Bill James, Crime Writer

May 31, 2011 by · 1 Comment

I have a confession to make. Every time I walk into a bookstore the first two sections I visit are Baseball and True Crime. You would think no two subjects would be further apart, and yet they do have an odd symmetry. Both are treasure troves of curious tales with colorful characters. Both create an endless fascination for those with the time and desire to plunge in. It’s no accident that Stephen King is often seen at Red Sox games.

Bill James' Popular Crime Bill James, baseball stats visionary and “contrarian,” as the book jacket puts it, has now given us Popular Crime (Scribner, $30), a wildly thoughtful history of tabloid violence in America. It is not a book for everyone. Sociologists would no doubt be frustrated over its apt refusal to keep its subject within academic constraints, while crime readers might be put off by the meandering style and occasionally smart-ass tone. I wasn’t. The book is exactly what the subtitle on its jacket suggests: “reflections on the celebration of violence.” If you’re looking for the definitive work on crime, you could poke daggers through this tome day and night. I was more than happy to kick back and just let the notorious Jamesian prose carry me along.

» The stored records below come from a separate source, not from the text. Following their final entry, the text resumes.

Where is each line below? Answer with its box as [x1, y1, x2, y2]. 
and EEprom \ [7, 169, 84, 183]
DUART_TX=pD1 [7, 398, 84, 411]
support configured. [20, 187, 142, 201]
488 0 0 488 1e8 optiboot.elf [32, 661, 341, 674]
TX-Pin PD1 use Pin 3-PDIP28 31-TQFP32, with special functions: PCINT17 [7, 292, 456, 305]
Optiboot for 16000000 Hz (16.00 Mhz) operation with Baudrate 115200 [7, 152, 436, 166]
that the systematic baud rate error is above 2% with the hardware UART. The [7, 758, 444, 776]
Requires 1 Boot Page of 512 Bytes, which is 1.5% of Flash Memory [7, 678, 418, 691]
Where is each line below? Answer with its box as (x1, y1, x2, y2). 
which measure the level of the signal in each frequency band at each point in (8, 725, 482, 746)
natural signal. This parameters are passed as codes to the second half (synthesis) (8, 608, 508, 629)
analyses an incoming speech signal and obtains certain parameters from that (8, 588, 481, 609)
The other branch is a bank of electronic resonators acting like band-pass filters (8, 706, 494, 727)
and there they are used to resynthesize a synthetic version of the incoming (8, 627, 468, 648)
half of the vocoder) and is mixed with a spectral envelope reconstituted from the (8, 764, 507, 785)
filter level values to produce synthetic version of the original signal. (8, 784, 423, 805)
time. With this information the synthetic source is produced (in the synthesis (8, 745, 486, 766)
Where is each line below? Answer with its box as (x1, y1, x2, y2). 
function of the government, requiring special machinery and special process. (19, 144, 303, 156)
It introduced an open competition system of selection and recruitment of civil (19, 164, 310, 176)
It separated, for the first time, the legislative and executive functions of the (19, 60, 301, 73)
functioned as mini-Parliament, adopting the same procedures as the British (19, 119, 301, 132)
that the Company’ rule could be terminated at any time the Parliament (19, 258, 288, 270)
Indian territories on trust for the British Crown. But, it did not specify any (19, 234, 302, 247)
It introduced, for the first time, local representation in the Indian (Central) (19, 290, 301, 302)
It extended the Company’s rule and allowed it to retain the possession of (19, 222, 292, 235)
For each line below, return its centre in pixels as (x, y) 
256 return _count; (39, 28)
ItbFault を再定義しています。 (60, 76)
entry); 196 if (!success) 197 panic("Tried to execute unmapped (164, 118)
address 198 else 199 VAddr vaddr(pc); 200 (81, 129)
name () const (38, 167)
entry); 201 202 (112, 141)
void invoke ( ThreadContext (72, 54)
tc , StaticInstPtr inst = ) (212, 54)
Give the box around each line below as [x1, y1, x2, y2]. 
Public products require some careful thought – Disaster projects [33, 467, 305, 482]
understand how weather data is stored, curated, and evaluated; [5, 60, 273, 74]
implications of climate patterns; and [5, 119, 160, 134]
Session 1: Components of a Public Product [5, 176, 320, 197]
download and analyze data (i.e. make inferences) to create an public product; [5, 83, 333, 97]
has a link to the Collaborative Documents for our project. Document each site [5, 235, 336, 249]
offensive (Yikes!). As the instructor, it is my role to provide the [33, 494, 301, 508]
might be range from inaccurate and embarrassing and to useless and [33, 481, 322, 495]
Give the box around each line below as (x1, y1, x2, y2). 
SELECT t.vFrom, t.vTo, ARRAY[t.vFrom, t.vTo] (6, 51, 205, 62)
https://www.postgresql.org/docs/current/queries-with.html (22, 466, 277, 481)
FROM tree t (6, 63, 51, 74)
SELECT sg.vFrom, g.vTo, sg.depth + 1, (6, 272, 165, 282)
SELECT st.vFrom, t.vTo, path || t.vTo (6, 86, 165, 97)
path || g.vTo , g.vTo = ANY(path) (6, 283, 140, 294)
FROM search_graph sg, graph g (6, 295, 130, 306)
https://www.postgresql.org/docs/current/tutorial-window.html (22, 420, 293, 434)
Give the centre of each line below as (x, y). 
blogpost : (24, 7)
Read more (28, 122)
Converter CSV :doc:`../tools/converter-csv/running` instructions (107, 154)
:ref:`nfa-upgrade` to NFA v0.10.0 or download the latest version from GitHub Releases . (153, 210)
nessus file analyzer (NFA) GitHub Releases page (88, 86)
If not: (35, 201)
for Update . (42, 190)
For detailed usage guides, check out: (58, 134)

As is prevalent in his baseball writing, James’ skill is the odd, perfect balance of revolutionary analysis and irreverent humor. If this guy wrote an essay about your Thanksgiving dinner, it’s a pretty safe bet you would never think about your stuffing the same way again.

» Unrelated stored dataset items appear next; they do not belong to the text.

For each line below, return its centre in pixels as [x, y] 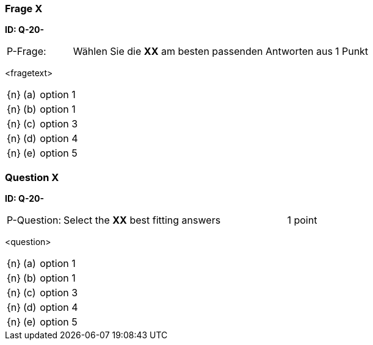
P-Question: [34, 220]
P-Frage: [27, 52]
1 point [302, 220]
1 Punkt [352, 52]
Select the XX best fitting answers [142, 220]
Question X [32, 177]
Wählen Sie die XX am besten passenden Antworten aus [203, 52]
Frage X [24, 9]
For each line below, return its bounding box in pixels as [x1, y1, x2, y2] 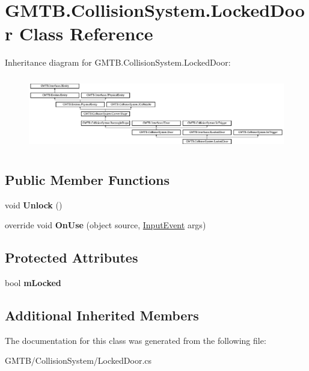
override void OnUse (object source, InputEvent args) [5, 219, 206, 231]
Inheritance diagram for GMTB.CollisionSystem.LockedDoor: [5, 56, 231, 69]
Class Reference [19, 21, 153, 46]
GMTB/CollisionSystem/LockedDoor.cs [5, 354, 152, 367]
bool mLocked [5, 276, 61, 289]
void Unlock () [5, 198, 63, 211]
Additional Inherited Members [5, 306, 199, 325]
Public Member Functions [5, 170, 170, 189]
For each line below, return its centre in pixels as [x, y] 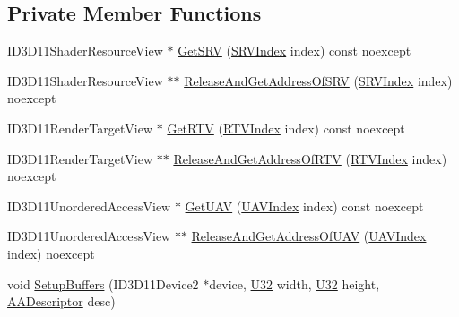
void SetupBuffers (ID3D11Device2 [103, 283]
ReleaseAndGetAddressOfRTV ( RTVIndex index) [310, 158]
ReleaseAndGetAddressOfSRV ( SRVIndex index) [318, 80]
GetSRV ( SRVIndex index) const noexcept [294, 51]
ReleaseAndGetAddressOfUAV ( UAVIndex [309, 236]
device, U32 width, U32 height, [294, 283]
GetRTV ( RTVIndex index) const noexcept [286, 128]
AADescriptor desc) [61, 301]
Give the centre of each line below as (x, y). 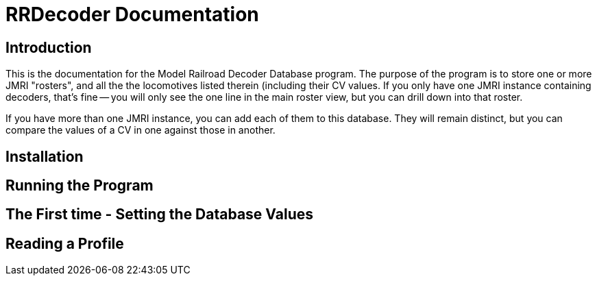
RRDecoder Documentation (132, 14)
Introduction (49, 47)
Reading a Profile (65, 243)
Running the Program (80, 186)
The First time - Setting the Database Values (159, 215)
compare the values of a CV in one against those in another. (141, 130)
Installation (45, 156)
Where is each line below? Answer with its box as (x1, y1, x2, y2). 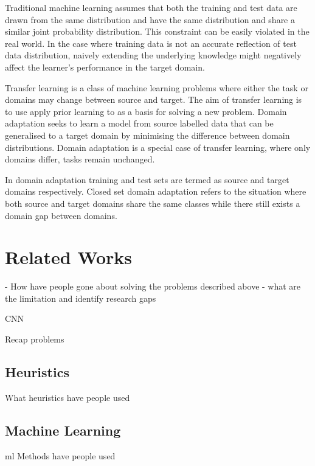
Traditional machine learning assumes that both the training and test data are (5, 1, 297, 13)
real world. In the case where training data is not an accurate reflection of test (5, 37, 297, 49)
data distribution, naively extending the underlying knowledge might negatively (5, 49, 302, 61)
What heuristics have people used (5, 391, 130, 403)
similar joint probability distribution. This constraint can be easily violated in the (5, 25, 310, 38)
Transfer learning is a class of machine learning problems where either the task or (5, 81, 308, 94)
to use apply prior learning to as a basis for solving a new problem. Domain (5, 105, 287, 117)
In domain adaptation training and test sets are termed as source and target (5, 173, 289, 186)
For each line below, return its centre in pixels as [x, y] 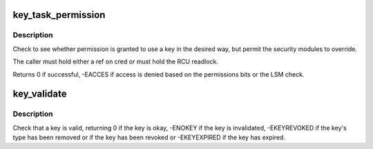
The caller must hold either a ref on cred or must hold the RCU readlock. [116, 61]
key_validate [40, 94]
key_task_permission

In his introduction, James makes it clear he’s not attempting an all-inclusive treatise, calling himself “a sarcastic bastard by nature,” who has always been fascinated by true crime stories and wanted to explore them in a way no one else has. He insists that popular crime has been far more important to our society than anyone would admit. “If you go to a party populated by the NPR crowd,” he says, “and you start talking about JonBenet Ramsey, people will look at you as if you had forgotten your pants.”

James’ historical tour of our ghastliest deeds is the main event, though. He spends pages on famous unresolved crimes or the ones he finds most fascinating, while giving our more recent media-saturated ones shorter shrift. For instance, I had little knowledge of the 1841 case of Mary Rogers, a 19-year-old cigar store girl in New York City who was found strangled in New Jersey, and spawned Edgar Allan Poe’s great short story “The Mystery of Marie Roget.” Ever hear of the Mad Butcher of Kingsbury Run, who left chopped-up bodies of tramps and prostitutes all over Cleveland’s lakefront during the 1930s? Me neither, and James spends an entire chapter on that case. The Hall/Mills and Snyder/Gray incidents of the ’20s also receive much attention, while the Lindbergh Baby kidnapping is pinpointed as the case that put a 30-year, self-imposed moratorium on lurid murder coverage in the press.

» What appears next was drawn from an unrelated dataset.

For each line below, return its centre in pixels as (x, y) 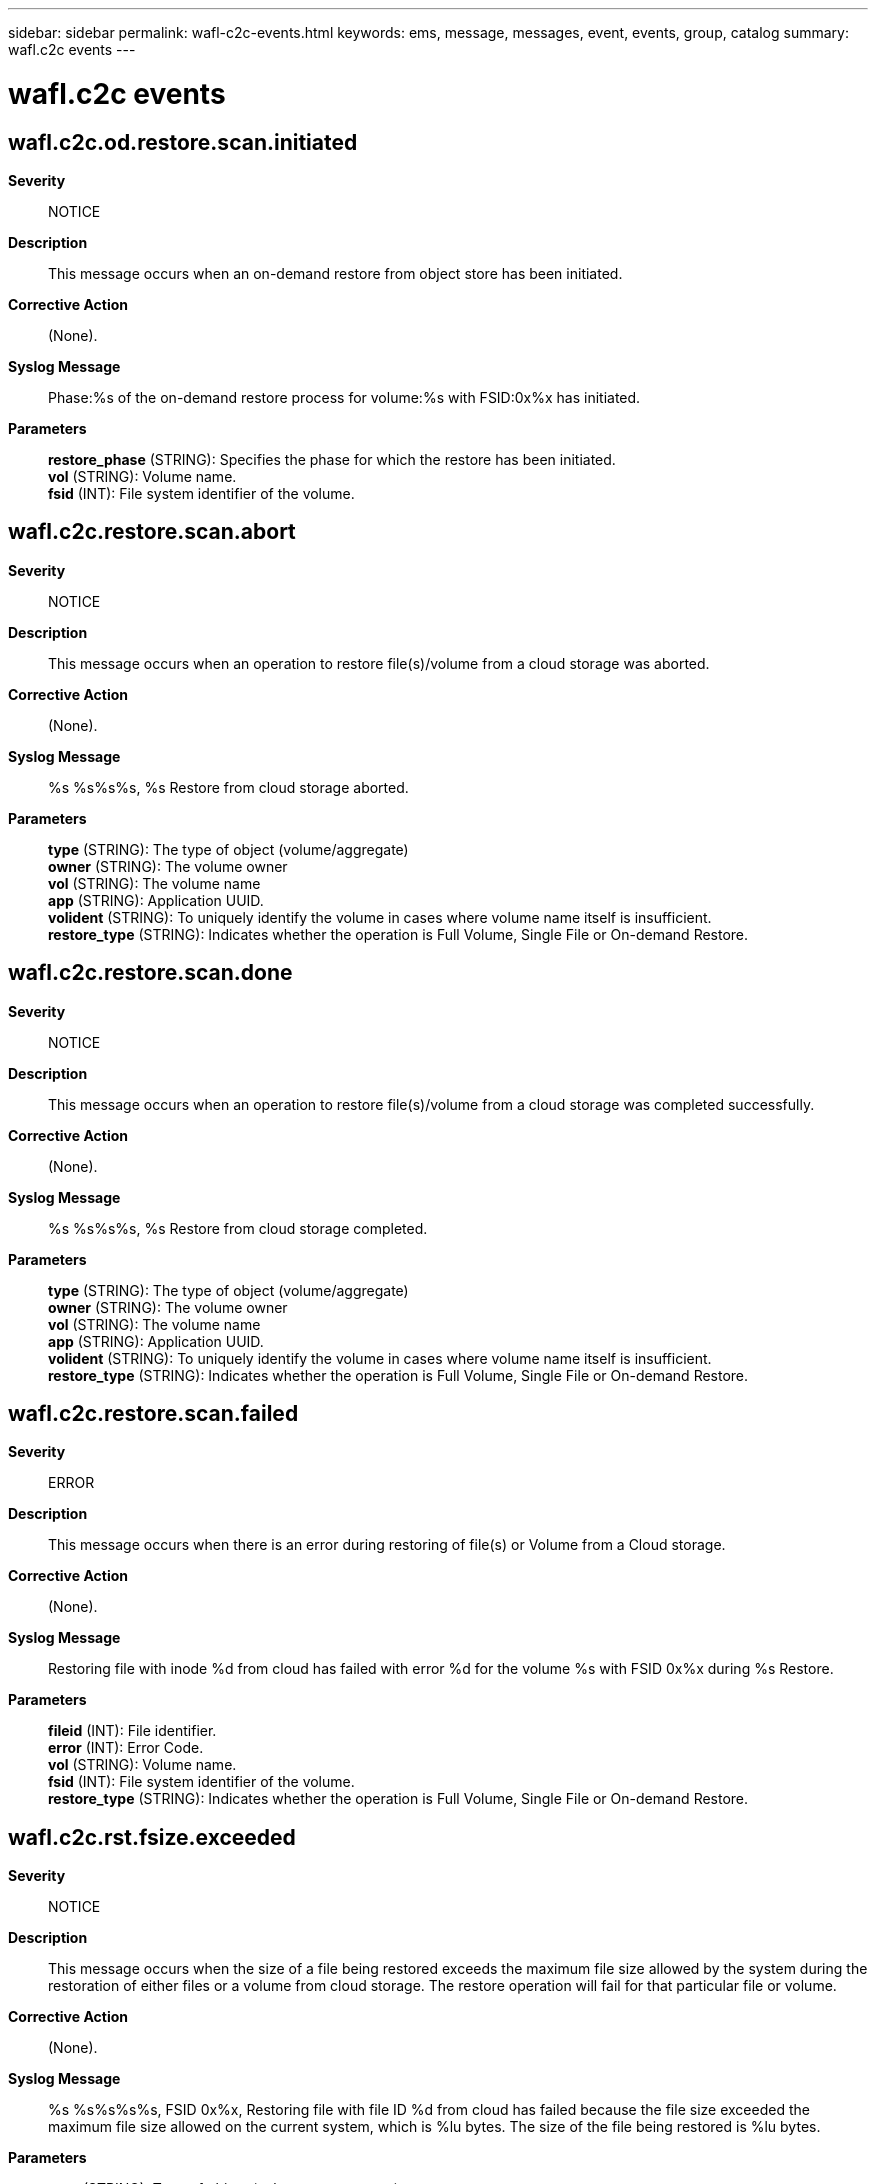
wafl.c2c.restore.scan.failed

Along the journey, he also provides capsule reviews of books written about the cases he discusses, which I found to be an invaluable resource. Truman Capote’s In Cold Blood , with good reason, seems to be his all-time favorite, the book that likely spawned the True Crime section in every store, but I had no idea there were five books written about the Boston Strangler, or that famous O.J. officer Mark Fuhrman wrote a decent book about the Martha Moxley case.

James burrows and pecks his way up to the present, culminating in his own lengthy conjecture on the JonBenet Ramsey murder, and while he often pauses for bizarre tangents—such as one on the U.S. auto industry—the inner workings of his amazing mind are constantly on display. His lengthy chapter on the unsolved Lizzie Borden murders is riveting, as is his common sense proposal for reforming our overcrowded, non-working prison system.

Suddenly, though, funny bits pop out of nowhere. While describing the cunning Chicago serial killer H.H. Holmes in the 1880s, he says “that’s a really sophisticated serial murderer. Jack the Ripper, as much as the British love him, was just some dumb jackass with a knife who ran around slashing hookers.” Later, after trashing a particularly awful book by Mark Pettit about murderer John Joubert, James writes, “John Joubert was executed in Nebraska in 1996. Petit’s editor is still at large.”

What I’ve always loved about James’ work is the way he never takes his brilliance too seriously. I certainly admire sabermetrics and how they’ve revolutionized baseball thought, but my favorite section from any Baseball Abstract was not a discussion of similarity scores, but a 30-page essay called “A History of Being a Kansas City Baseball Fan,” that described growing up a fan of the old Athletics in gloriously thorough detail, before climaxing with an unforgettable analysis and celebration of the 1985 Royals’ championship postseason. As Popular Crime again proves, baseball statistics are just one of Bill James’ guilty pleasures, and only one of the subjects he has thankfully taken the time to alter our brain about.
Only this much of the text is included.